To present advancements in mass spectrometry techniques for lipid analysis, peptide sequencing, and vaccine development.
Approach:
Targeted nano-DESI tandem MSI: Used to separate low-abundance plasmalogens from more abundant lipids in mouse brain tissue.
N-terminal chemical tagging for peptide sequencing: Implemented a coumarin-based tag to enhance de novo sequencing of short peptides.
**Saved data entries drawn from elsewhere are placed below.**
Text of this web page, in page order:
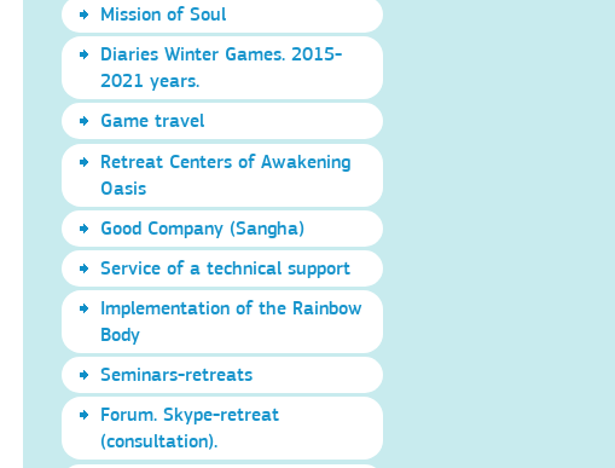
Mission of Soul
Diaries Winter Games. 2015-
2021 years.
Game travel
Retreat Centers of Awakening
Oasis
Good Company (Sangha)
Service of a technical support
Implementation of the Rainbow
Body
Seminars-retreats
Forum. Skype-retreat
(consultation).
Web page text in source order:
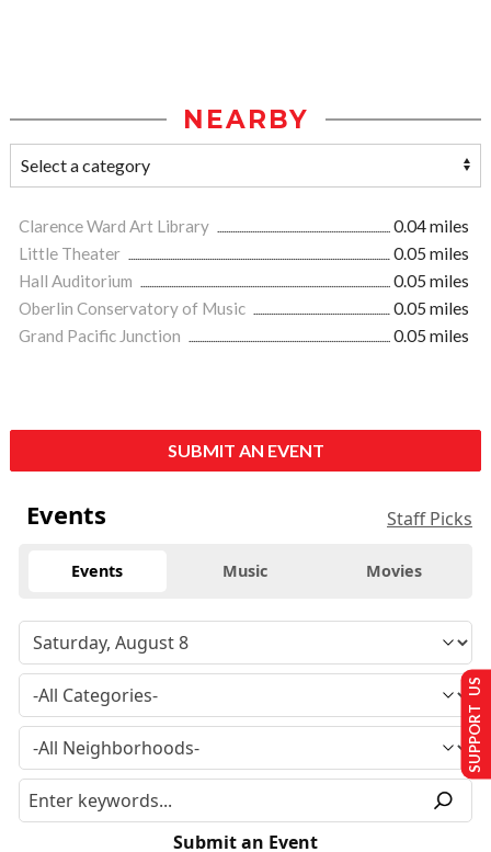
NEARBY
Clarence Ward Art Library
0.04 miles
Little Theater
0.05 miles
Hall Auditorium
0.05 miles
Oberlin Conservatory of Music
0.05 miles
Grand Pacific Junction
0.05 miles
SUBMIT AN EVENT
Events Staff Picks
Events Music Movies
Submit an Event
SUPPORT US
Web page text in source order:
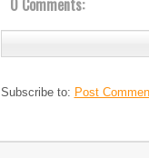
Subscribe to: Post
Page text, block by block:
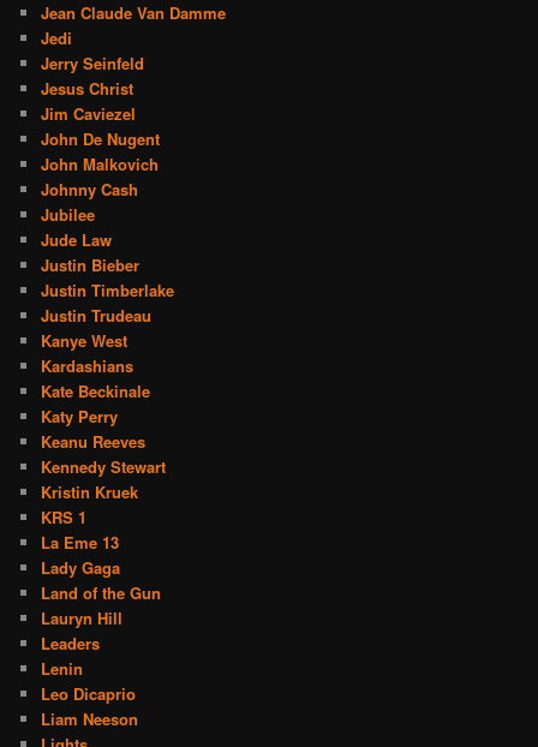
Jean Claude Van Damme
Jedi
Jerry Seinfeld
Jesus Christ
Jim Caviezel
John De Nugent
John Malkovich
Johnny Cash
Jubilee
Jude Law
Justin Bieber
Justin Timberlake
Justin Trudeau
Kanye West
Kardashians
Kate Beckinale
Katy Perry
Keanu Reeves
Kennedy Stewart
Kristin Kruek
KRS 1
La Eme 13
Lady Gaga
Land of the Gun
Lauryn Hill
Leaders
Lenin
Leo Dicaprio
Liam Neeson
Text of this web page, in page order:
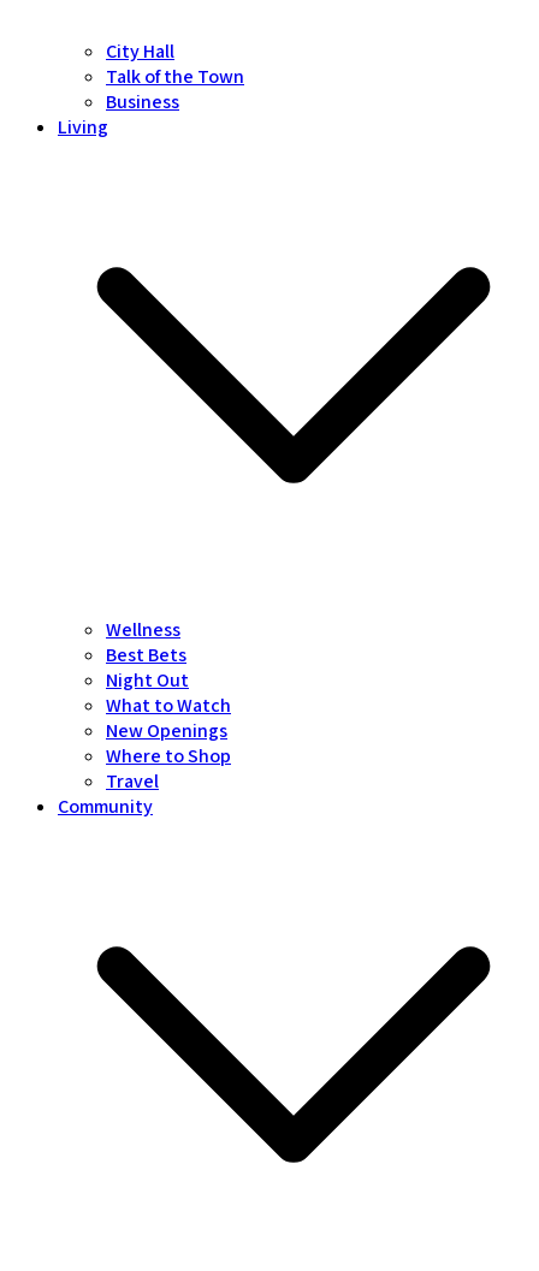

Fentanyl vaccine development: Developed a vaccine using a chemically distinct scaffold to generate broadly cross-reactive antibodies.
Portable gas profiling: Combined miniRUEDI and GC-ECD for extended gas analysis capabilities.
Key Findings:
The nano-DESI MSI workflow resolved 38 plasmalogen species and revealed distinct distributions in mouse brain tissue.
The Me-Cou tag improved sequencing accuracy for short peptides, correctly identifying all 132 standards without misidentification.
The fentanyl vaccine generated antibodies that recognized a broad range of fentanyl-class compounds while preserving ventilation in challenged mice.
Interpretation:
Limitations:
The fentanyl vaccine remains in preclinical stages and broad analogue recognition was primarily established through binding assays.
Conclusion:
The article highlights significant progress in mass spectrometry applications across various fields, including lipidomics, peptide analysis, and immunization strategies.